Lured by labor costs that are less than half of Germany's, foreign multinationals have been a powerful force in Spain's coming of age, spending billions on factories that now rank among the most productive worldwide. German auto maker Opel has invested a total of $4 billion in its Spanish operations and now exports more than 90% of its Spanish production of Corsas and Tigra coupes. "We were the last train in Europe," says Javier Oraa, board member and general manager at Opel Espana. "Now, we are in one of the leading positions. We want to stay there."
Today's economic success bears little resemblance to the boom of the late 1980s, which led to a resounding bust in 1992. In a growth spurt fueled by government spending and an overvalued peseta, the public deficit soared, inflation hovered between 12% and 13%, and interest rates topped 14%. Spain bit the bullet. Spending cuts, deregulation, and privatization have dominated the government's agenda since 1993. In fact, when it comes to public-sector reform, Spain is at the head of the EU class. The state plans to be out of everything except coal mines by 2001. If it meets that goal, Spain will have outpaced both Germany and France in privatizing state industry.

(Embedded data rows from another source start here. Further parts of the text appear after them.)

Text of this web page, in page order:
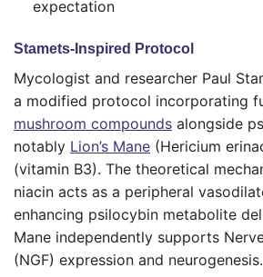
expectation
Stamets-Inspired Protocol
Mycologist and researcher Paul
a modified protocol incorporating
mushroom compounds alongside
notably Lion’s Mane (Hericium
(vitamin B3). The theoretical
niacin acts as a peripheral
enhancing psilocybin metabolite
Mane independently supports
(NGF) expression and neurogenesis.
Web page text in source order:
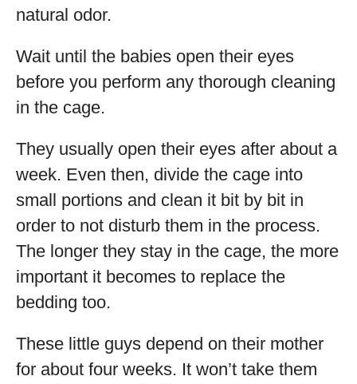
natural odor.
Wait until the babies open their eyes
before you perform any thorough cleaning
in the cage.
They usually open their eyes after about a
week. Even then, divide the cage into
small portions and clean it bit by bit in
order to not disturb them in the process.
The longer they stay in the cage, the more
important it becomes to replace the
bedding too.
These little guys depend on their mother
for about four weeks. It won’t take them
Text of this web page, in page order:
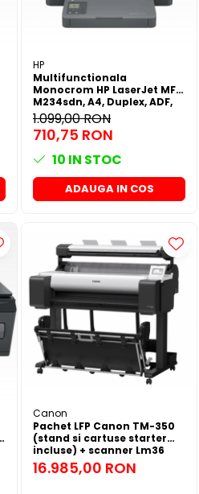
HP
Multifunctionala
Monocrom HP LaserJet MFP
M234sdn, A4, Duplex, ADF,
Retea
1.099,00 RON
710,75 RON
10 IN STOC
ADAUGA IN COS
Canon
Pachet LFP Canon TM-350
(stand si cartuse starter
incluse) + scanner Lm36
16.985,00 RON
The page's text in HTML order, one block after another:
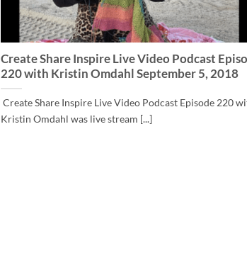
Create Share Inspire Live Video Podcast
220 with Kristin Omdahl September 5, 2018
Create Share Inspire Live Video Podcast Episode 220
Kristin Omdahl was live stream [...]
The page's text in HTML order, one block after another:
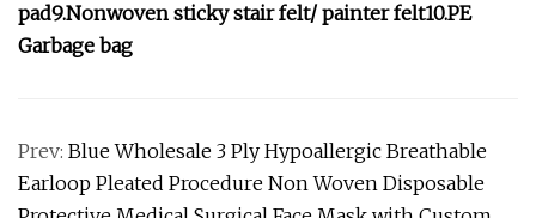
pad9.Nonwoven sticky stair felt/ painter felt10.PE
Garbage bag
Prev: Blue Wholesale 3 Ply Hypoallergic Breathable
Earloop Pleated Procedure Non Woven Disposable
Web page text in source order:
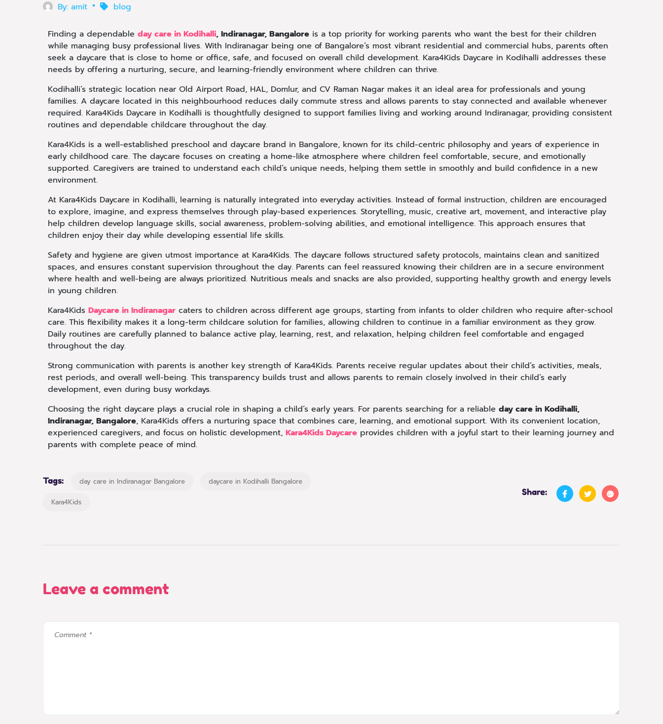
By: amit blog
Finding a dependable day care in Kodihalli, Indiranagar, Bangalore is a top priority for working parents who want the best for their children
while managing busy professional lives. With Indiranagar being one of Bangalore’s most vibrant residential and commercial hubs, parents often
seek a daycare that is close to home or office, safe, and focused on overall child development. Kara4Kids Daycare in Kodihalli addresses these
needs by offering a nurturing, secure, and learning-friendly environment where children can thrive.
Kodihalli’s strategic location near Old Airport Road, HAL, Domlur, and CV Raman Nagar makes it an ideal area for professionals and young
families. A daycare located in this neighbourhood reduces daily commute stress and allows parents to stay connected and available whenever
required. Kara4Kids Daycare in Kodihalli is thoughtfully designed to support families living and working around Indiranagar, providing consistent
routines and dependable childcare throughout the day.
Kara4Kids is a well-established preschool and daycare brand in Bangalore, known for its child-centric philosophy and years of experience in
early childhood care. The daycare focuses on creating a home-like atmosphere where children feel comfortable, secure, and emotionally
supported. Caregivers are trained to understand each child’s unique needs, helping them settle in smoothly and build confidence in a new
environment.
At Kara4Kids Daycare in Kodihalli, learning is naturally integrated into everyday activities. Instead of formal instruction, children are encouraged
to explore, imagine, and express themselves through play-based experiences. Storytelling, music, creative art, movement, and interactive play
help children develop language skills, social awareness, problem-solving abilities, and emotional intelligence. This approach ensures that
children enjoy their day while developing essential life skills.
Safety and hygiene are given utmost importance at Kara4Kids. The daycare follows structured safety protocols, maintains clean and sanitized
spaces, and ensures constant supervision throughout the day. Parents can feel reassured knowing their children are in a secure environment
where health and well-being are always prioritized. Nutritious meals and snacks are also provided, supporting healthy growth and energy levels
in young children.
Kara4Kids Daycare in Indiranagar caters to children across different age groups, starting from infants to older children who require after-school
care. This flexibility makes it a long-term childcare solution for families, allowing children to continue in a familiar environment as they grow.
Daily routines are carefully planned to balance active play, learning, rest, and relaxation, helping children feel comfortable and engaged
throughout the day.
Strong communication with parents is another key strength of Kara4Kids. Parents receive regular updates about their child’s activities, meals,
rest periods, and overall well-being. This transparency builds trust and allows parents to remain closely involved in their child’s early
development, even during busy workdays.
Choosing the right daycare plays a crucial role in shaping a child’s early years. For parents searching for a reliable day care in Kodihalli,
Indiranagar, Bangalore, Kara4Kids offers a nurturing space that combines care, learning, and emotional support. With its convenient location,
experienced caregivers, and focus on holistic development, Kara4Kids Daycare provides children with a joyful start to their learning journey and
parents with complete peace of mind.
Tags: day care in Indiranagar Bangalore daycare in Kodihalli Bangalore
Kara4Kids
Share:
Leave a comment
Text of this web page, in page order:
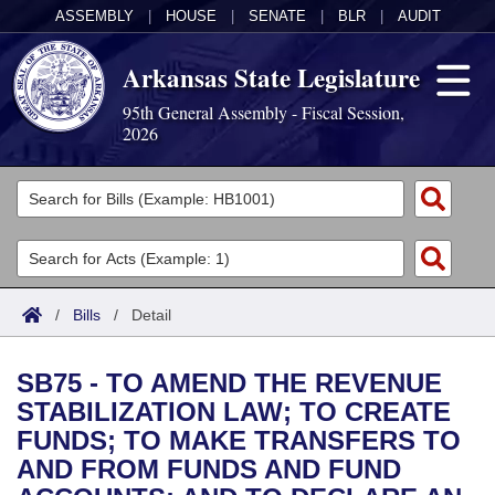
ASSEMBLY HOUSE SENATE BLR AUDIT
Arkansas State Legislature
95th General Assembly - Fiscal Session,
2026
Legislators
List All
Search
Committees
Joint
House
Task Force
Acts
Search by Range
Advanced Search
Code Sections Amended
Bills
Search by Range
Advanced Search
Calendars
Meetings and Events
Arkansas Law
/ Bills / Detail
SB75 - TO AMEND THE REVENUE
STABILIZATION LAW; TO CREATE
FUNDS; TO MAKE TRANSFERS TO
AND FROM FUNDS AND FUND
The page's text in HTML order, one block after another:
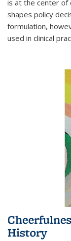
is at the center of
shapes policy
formulation,
used in clinical
History
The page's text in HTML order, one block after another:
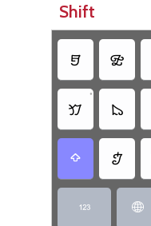
Shift
𖹕 𖹃
𖹍
•
𖹁
 𖹅
 
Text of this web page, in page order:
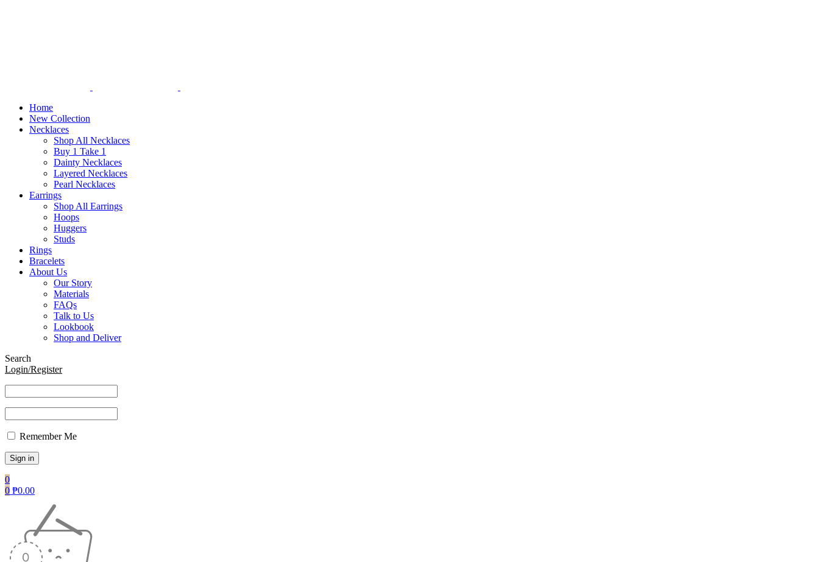
Home
New Collection
Necklaces
Shop All Necklaces
Buy 1 Take 1
Dainty Necklaces
Layered Necklaces
Pearl Necklaces
Earrings
Shop All Earrings
Hoops
Huggers
Studs
Rings
Bracelets
About Us
Our Story
Materials
FAQs
Talk to Us
Lookbook
Shop and Deliver
Search
Login/Register
Remember Me
0
0 ₱0.00
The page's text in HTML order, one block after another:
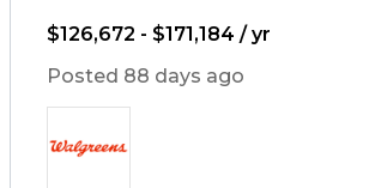
Healthcare Services
Pharmacy Consulting
Medical Prescription
Leadership Development
$126,672 - $171,184 / yr
Posted 88 days ago
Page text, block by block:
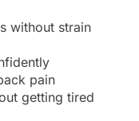
without strain
pain
getting tired
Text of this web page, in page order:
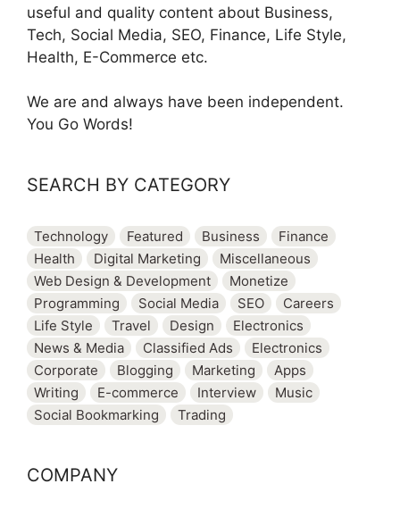
useful and quality content about Business,
Tech, Social Media, SEO, Finance, Life Style,
Health, E-Commerce etc.
We are and always have been independent.
You Go Words!
SEARCH BY CATEGORY
Technology Featured Business
Finance
Health
Digital Marketing
Miscellaneous
Web Design & Development
Monetize
Programming
Social Media SEO
Careers
Life Style
Travel Design
Electronics
News & Media
Classified Ads
Electronics
Corporate
Blogging Marketing
Apps
Writing
E-commerce Interview
Music
Social Bookmarking
Trading
COMPANY
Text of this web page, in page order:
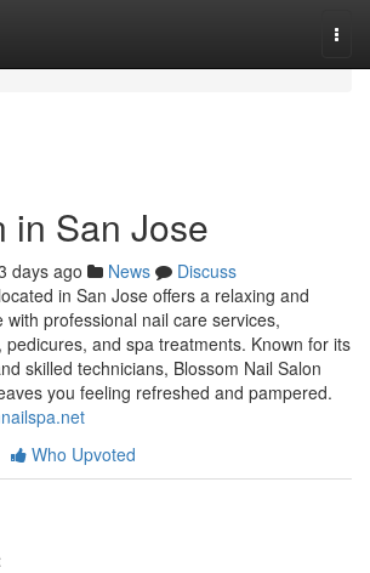
in San Jose
days ago News
Discuss
in San Jose offers a relaxing and
with professional nail care services,
and spa treatments. Known for its
skilled technicians, Blossom Nail Salon
you feeling refreshed and pampered.
Who Upvoted
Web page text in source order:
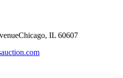
Chicago, IL 60607
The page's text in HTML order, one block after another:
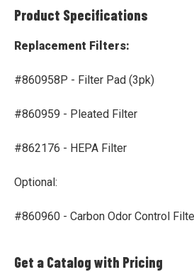
Product Specifications
Replacement Filters:
#860958P - Filter Pad (3pk)
#860959 - Pleated Filter
#862176 - HEPA Filter
Optional:
#860960 - Carbon Odor Control
Get a Catalog with Pricing
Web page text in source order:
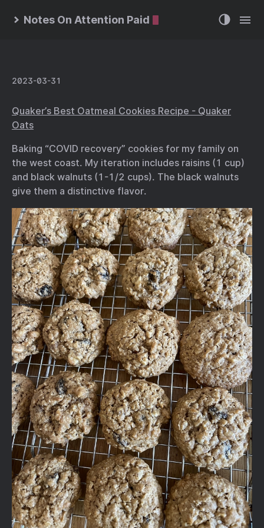
Notes On Attention Paid
2023-03-31
Quaker’s Best Oatmeal Cookies Recipe - Quaker
Oats
Baking “COVID recovery” cookies for my family on
the west coast. My iteration includes raisins (1 cup)
and black walnuts (1-1/2 cups). The black walnuts
give them a distinctive flavor.
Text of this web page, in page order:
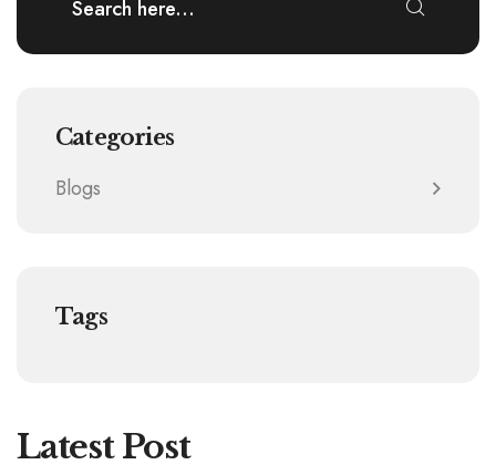
Categories
Blogs
Tags
Latest Post
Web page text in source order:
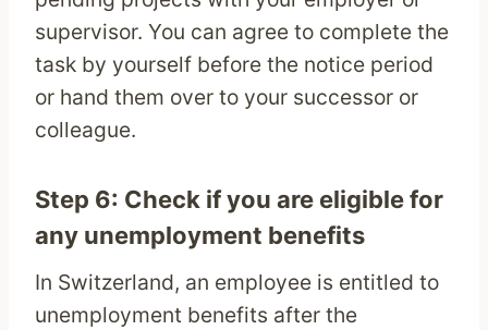
supervisor. You can agree to complete the
task by yourself before the notice period
or hand them over to your successor or
colleague.
Step 6: Check if you are eligible for
any unemployment benefits
In Switzerland, an employee is entitled to
unemployment benefits after the
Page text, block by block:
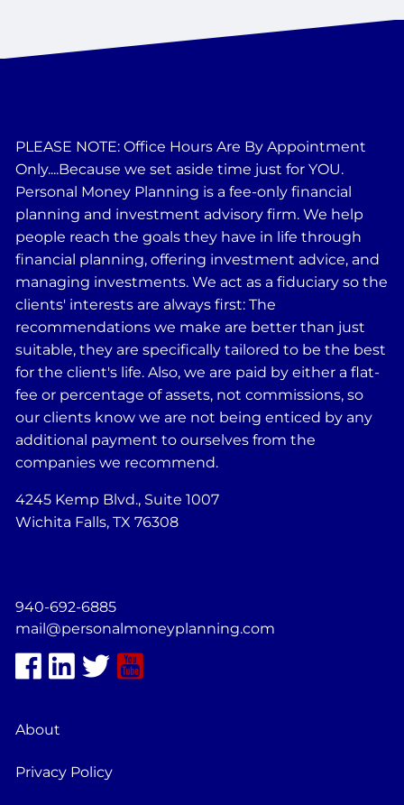
PLEASE NOTE: Office Hours Are By Appointment
Only....Because we set aside time just for YOU.
Personal Money Planning is a fee-only financial
planning and investment advisory firm. We help
people reach the goals they have in life through
financial planning, offering investment advice, and
managing investments. We act as a fiduciary so the
clients' interests are always first: The
recommendations we make are better than just
suitable, they are specifically tailored to be the best
for the client's life. Also, we are paid by either a flat-
fee or percentage of assets, not commissions, so
our clients know we are not being enticed by any
additional payment to ourselves from the
companies we recommend.
4245 Kemp Blvd., Suite 1007
Wichita Falls, TX 76308
940-692-6885
mail@personalmoneyplanning.com
About
Privacy Policy
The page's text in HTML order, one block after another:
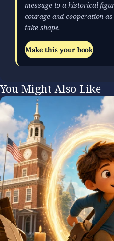
message to a historical
courage and cooperation
take shape.
Make this your book
You Might Also Like
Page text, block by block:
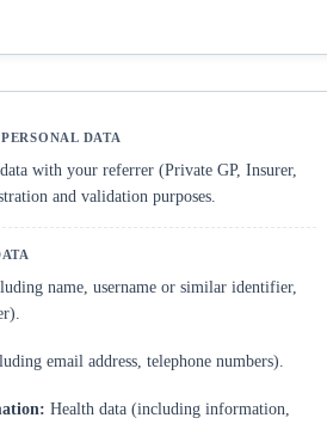
with your referrer (Private GP, Insurer,
and validation purposes.
name, username or similar identifier,
email address, telephone numbers).
Health data (including information,
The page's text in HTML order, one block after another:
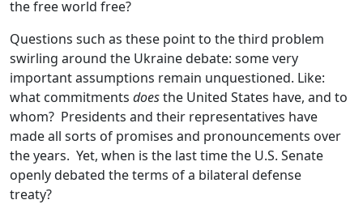
the free world free?
Questions such as these point to the third problem
swirling around the Ukraine debate: some very
important assumptions remain unquestioned. Like:
what commitments doesthe United States have, and to
whom? Presidents and their representatives have
made all sorts of promises and pronouncements over
the years. Yet, when is the last time the U.S. Senate
openly debated the terms of a bilateral defense
treaty?
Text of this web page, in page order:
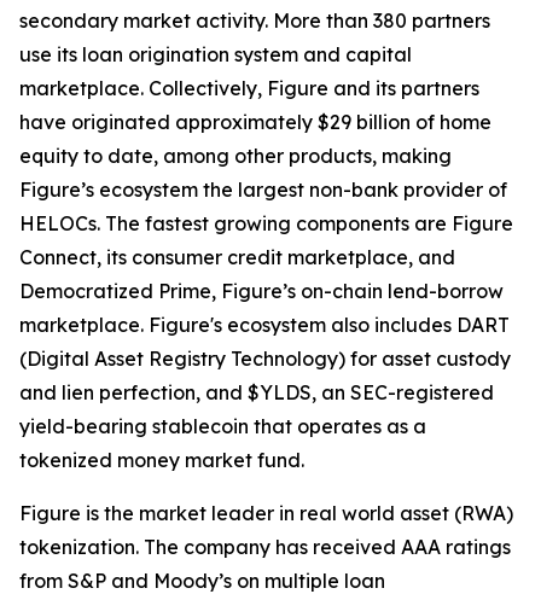
secondary market activity. More than 380 partners
use its loan origination system and capital
marketplace. Collectively, Figure and its partners
have originated approximately $29 billion of home
equity to date, among other products, making
Figure’s ecosystem the largest non-bank provider of
HELOCs. The fastest growing components are Figure
Connect, its consumer credit marketplace, and
Democratized Prime, Figure’s on-chain lend-borrow
marketplace. Figure's ecosystem also includes DART
(Digital Asset Registry Technology) for asset custody
and lien perfection, and $YLDS, an SEC-registered
yield-bearing stablecoin that operates as a
tokenized money market fund.
Figure is the market leader in real world asset (RWA)
tokenization. The company has received AAA ratings
from S&P and Moody’s on multiple loan
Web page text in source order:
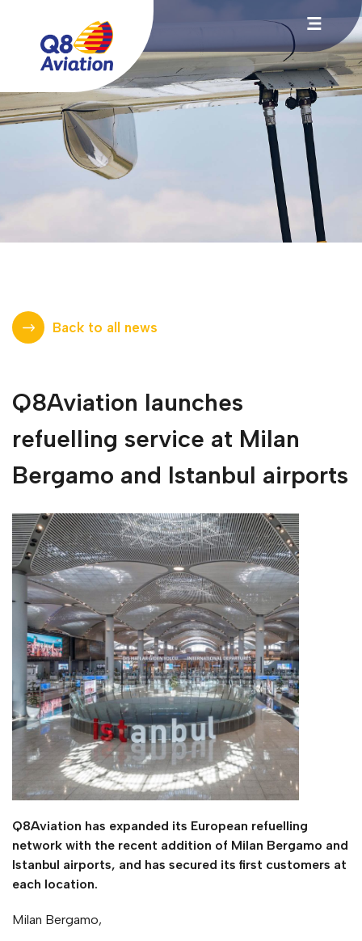
Back to all news
Q8Aviation launches
refuelling service at Milan
Bergamo and Istanbul airports
Q8Aviation has expanded its European refuelling
network with the recent addition of Milan Bergamo and
Istanbul airports, and has secured its first customers at
each location.
Milan Bergamo,
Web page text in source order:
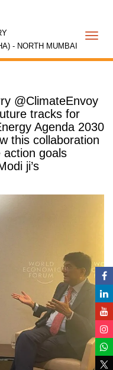
- NORTH MUMBAI
@ClimateEnvoy
tracks for
Agenda 2030
this collaboration
action goals
ji’s
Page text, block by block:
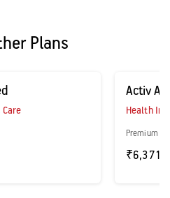
Plans
Activ
Health
Premium
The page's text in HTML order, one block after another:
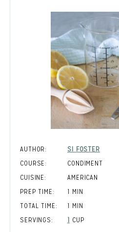
AUTHOR:
SI FOSTER
COURSE:
CONDIMENT
CUISINE:
AMERICAN
PREP TIME:
1 MINUTE
MIN
TOTAL TIME:
1 MINUTE
MIN
SERVINGS:
1 CUP
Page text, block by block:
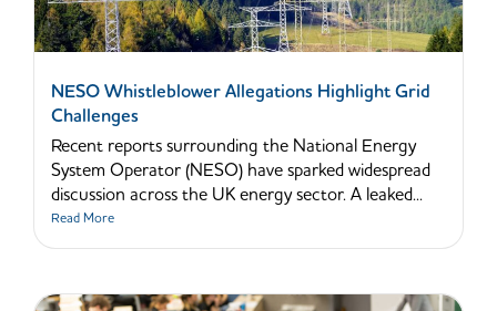
NESO Whistleblower Allegations Highlight Grid
Challenges
Recent reports surrounding the National Energy
System Operator (NESO) have sparked widespread
discussion across the UK energy sector. A leaked...
Read More
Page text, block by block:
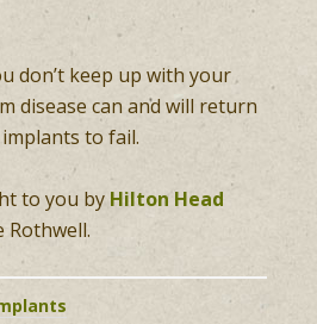
don’t keep up with your
disease can and will return
to fail.
to you by Hilton Head
Rothwell.
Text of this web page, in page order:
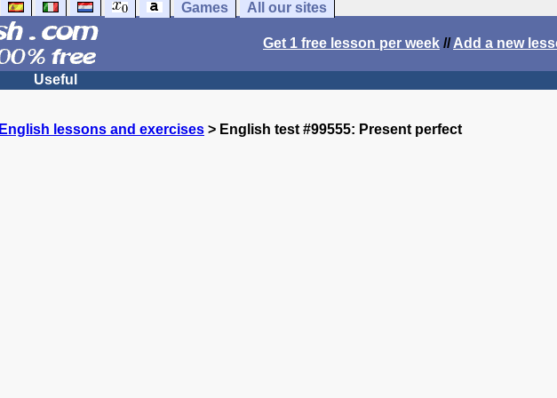
Games All our sites
Get 1 free lesson per week //Add a new
Useful
English lessons and exercises > English test #99555: Present perfect
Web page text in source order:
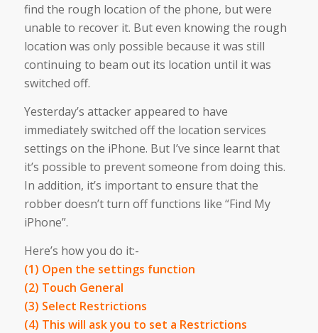
find the rough location of the phone, but were
unable to recover it. But even knowing the rough
location was only possible because it was still
continuing to beam out its location until it was
switched off.
Yesterday’s attacker appeared to have
immediately switched off the location services
settings on the iPhone. But I’ve since learnt that
it’s possible to prevent someone from doing this.
In addition, it’s important to ensure that the
robber doesn’t turn off functions like “Find My
iPhone”.
Here’s how you do it:-
(1) Open the settings function
(2) Touch General
(3) Select Restrictions
(4) This will ask you to set a Restrictions
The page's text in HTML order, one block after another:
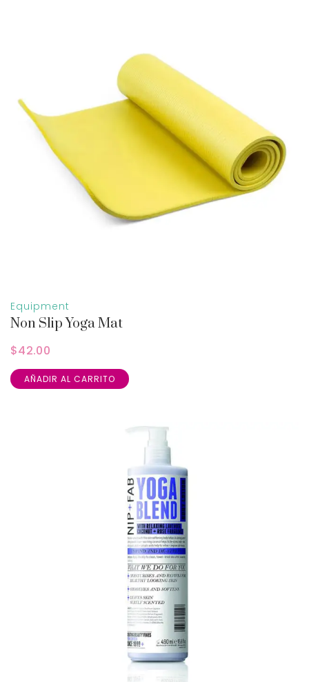
Equipment
Non Slip Yoga Mat
$42.00
AÑADIR AL CARRITO

The wave of privatization has given rise to Spain's first true multinationals. Spain is the world's No.1 investor in Latin America and, for the first time last year, a net exporter of capital. Telefonica, fully privatized in 1997, has invested $5.7 billion in Latin America since 1990 and is the region's No.1 telephone operator.
And in banking and finance, Spain has a global edge. Regulatory reform after the collapse of giant Banco Banesto in 1994 turned a cluster of domestic banking midgets into a handful of powerful financial groups. Banco Santander, with $173 billion in assets, ranks 19th in Europe, while rival Banco Bilbao Vizcaya (BBV), with $141 billion, is No.23. Pretax returns on capital are 18% and 22%, respectively--among the highest in Continental Europe. And their clout is growing. "We now have size. We are able to make big investments," says BBV Chairman Emilio Ibarra y Churruca, who is bidding on banks in Brazil, Chile, and Italy.
INFECTIOUS. Spain has much unfinished business. Its economic leap has thrown 3 million people out of work--largely in agriculture. At around 19%, the jobless rate remains stubbornly high, largely because firing workers is still more expensive than anywhere else in Europe. The average cost of laying off employees on permanent contracts--who account for two-thirds of the work force--is two years of full salary. Spain also carries the legacy of a heavy public sector.
But the mood in the private sector could prove infectious. The 30- and 40-year-olds now ruling corporate suites are bent on absorbing the lessons of the U.S. For Spain's young generation, staying among the front-runners in the new Europe is everything. "The feeling is this time we can't be left out," says Javier Loizaga Jimenez, a partner at Madrid's Mercapital Financial Services. The smart money is betting they won't be.